Дом штаба был — двухэтажный, каменный, с высокими окнами, с двумя часовыми у крыльца. Они отдали честь. Линевич ответил. Мы поднялись по широкой каменной лестнице на второй этаж. Линевич провёл меня в большую комнату с окнами на улицу — это была моя квартира на время приезда. Чисто, тепло, с печкой, с двумя кроватями (для меня и Северцова), с письменным столом у окна, со свежей водой в кувшине, с большой связкой свечей в подсвечнике.
— Устройтесь, Николай Иванович. Через час — ужин в моей квартире, на третьем этаже. Я приду за Вами.
— Хорошо, Николай Петрович.
Он вышел. Мы с Северцовым переоделись с дороги, умылись, привели себя в порядок. Я надел — обыкновенный мундир, без всяких орденов. Северцов — то же. Через час Линевич постучал.
— Прошу.
Мы поднялись на третий этаж. Квартира Линевича была — простая, без всякой роскоши. Три комнаты: кабинет с письменным столом и стенной картой Маньчжурии, во весь простенок; столовая со старым дубовым столом на восемь персон; и спальня, в которую я не заходил. Стены — деревянные панели, картины — две: портрет покойной императрицы Марии Александровны (Линевич, я знал, был — старый монархист, поклонник её ещё с шестидесятых годов) и литография какого-то немецкого пейзажа, видимо, ему подаренного. Никаких икон. У Линевича дома икон не было — это я отметил.

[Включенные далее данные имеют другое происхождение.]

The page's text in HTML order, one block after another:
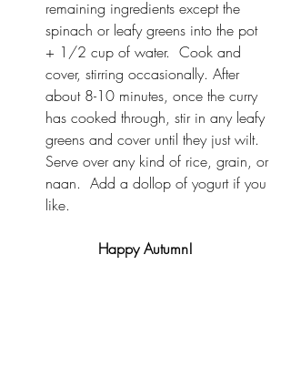
remaining ingredients except the
spinach or leafy greens into the pot
+ 1/2 cup of water.  Cook and
cover, stirring occasionally. After
about 8-10 minutes, once the curry
has cooked through, stir in any leafy
greens and cover until they just wilt.
Serve over any kind of rice, grain, or
naan.  Add a dollop of yogurt if you
like.
Happy Autumn!
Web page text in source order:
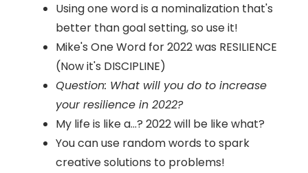
Using one word is a nominalization that's
better than goal setting, so use it!
Mike's One Word for 2022 was RESILIENCE
(Now it's DISCIPLINE)
Question: What will you do to increase
your resilience in 2022?
My life is like a...? 2022 will be like what?
You can use random words to spark
creative solutions to problems!
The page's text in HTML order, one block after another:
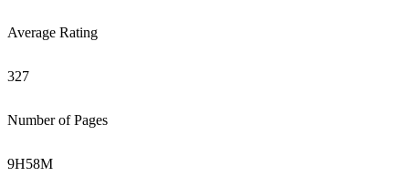
Average Rating
327
Number of Pages
9H58M
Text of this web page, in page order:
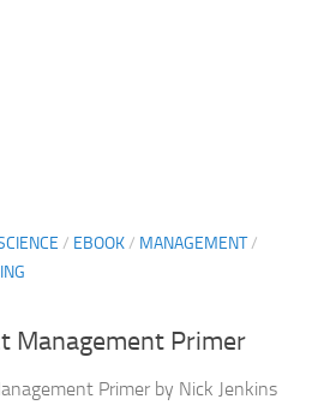
/ EBOOK/ MANAGEMENT/
Management Primer
Primer by Nick Jenkins
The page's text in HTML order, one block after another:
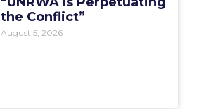
the Conflict”
August 5, 2026
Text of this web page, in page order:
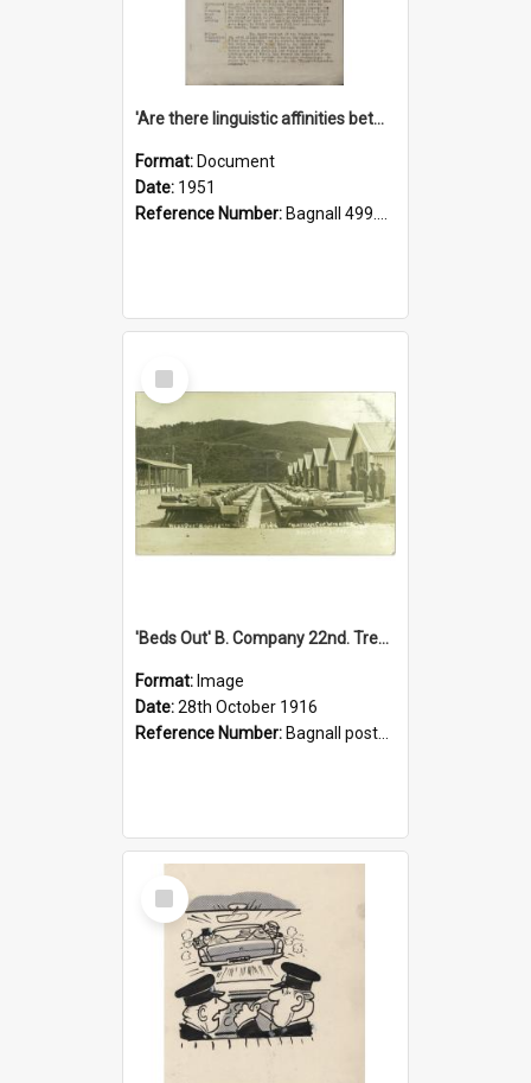
'Are there linguistic affinities between Maori and Kannada?' some reflections by V. Lakshmi Pathy of New Zealand
Format: Document
Date: 1951
Reference Number: Bagnall 499.4422494814 Pat
Select
Item
'Beds Out' B. Company 22nd. Trentham Cup Winners Best Kept Lines, 1916
Format: Image
Date:28th October 1916
Reference Number: Bagnall postcard collection
Select
Item
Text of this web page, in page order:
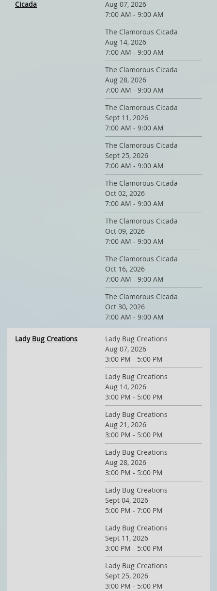
Cicada
Aug 07, 2026
7:00 AM - 9:00 AM
The Clamorous Cicada
Aug 14, 2026
7:00 AM - 9:00 AM
The Clamorous Cicada
Aug 28, 2026
7:00 AM - 9:00 AM
The Clamorous Cicada
Sept 11, 2026
7:00 AM - 9:00 AM
The Clamorous Cicada
Sept 25, 2026
7:00 AM - 9:00 AM
The Clamorous Cicada
Oct 02, 2026
7:00 AM - 9:00 AM
The Clamorous Cicada
Oct 09, 2026
7:00 AM - 9:00 AM
The Clamorous Cicada
Oct 16, 2026
7:00 AM - 9:00 AM
The Clamorous Cicada
Oct 30, 2026
7:00 AM - 9:00 AM
Lady Bug Creations
Lady Bug Creations
Aug 07, 2026
3:00 PM - 5:00 PM
Lady Bug Creations
Aug 14, 2026
3:00 PM - 5:00 PM
Lady Bug Creations
Aug 21, 2026
3:00 PM - 5:00 PM
Lady Bug Creations
Aug 28, 2026
3:00 PM - 5:00 PM
Lady Bug Creations
Sept 04, 2026
5:00 PM - 7:00 PM
Lady Bug Creations
Sept 11, 2026
3:00 PM - 5:00 PM
Lady Bug Creations
Sept 25, 2026
3:00 PM - 5:00 PM

На столе стояло — закуска по-походному: солёные грузди, селёдка с луком, ломоть отварного языка, маринованные грибы, чёрный хлеб, бутылка водки в графине, мадера в графине помельче, два самовара (один уже кипел, другой ждал). Прислуживал — тот же костромской парень-денщик. На троих было накрыто — мне, Линевичу, Северцову. Северцов чуть смутился, что его за общий стол посадили на равных. Линевич сразу — простым движением — указал ему его место.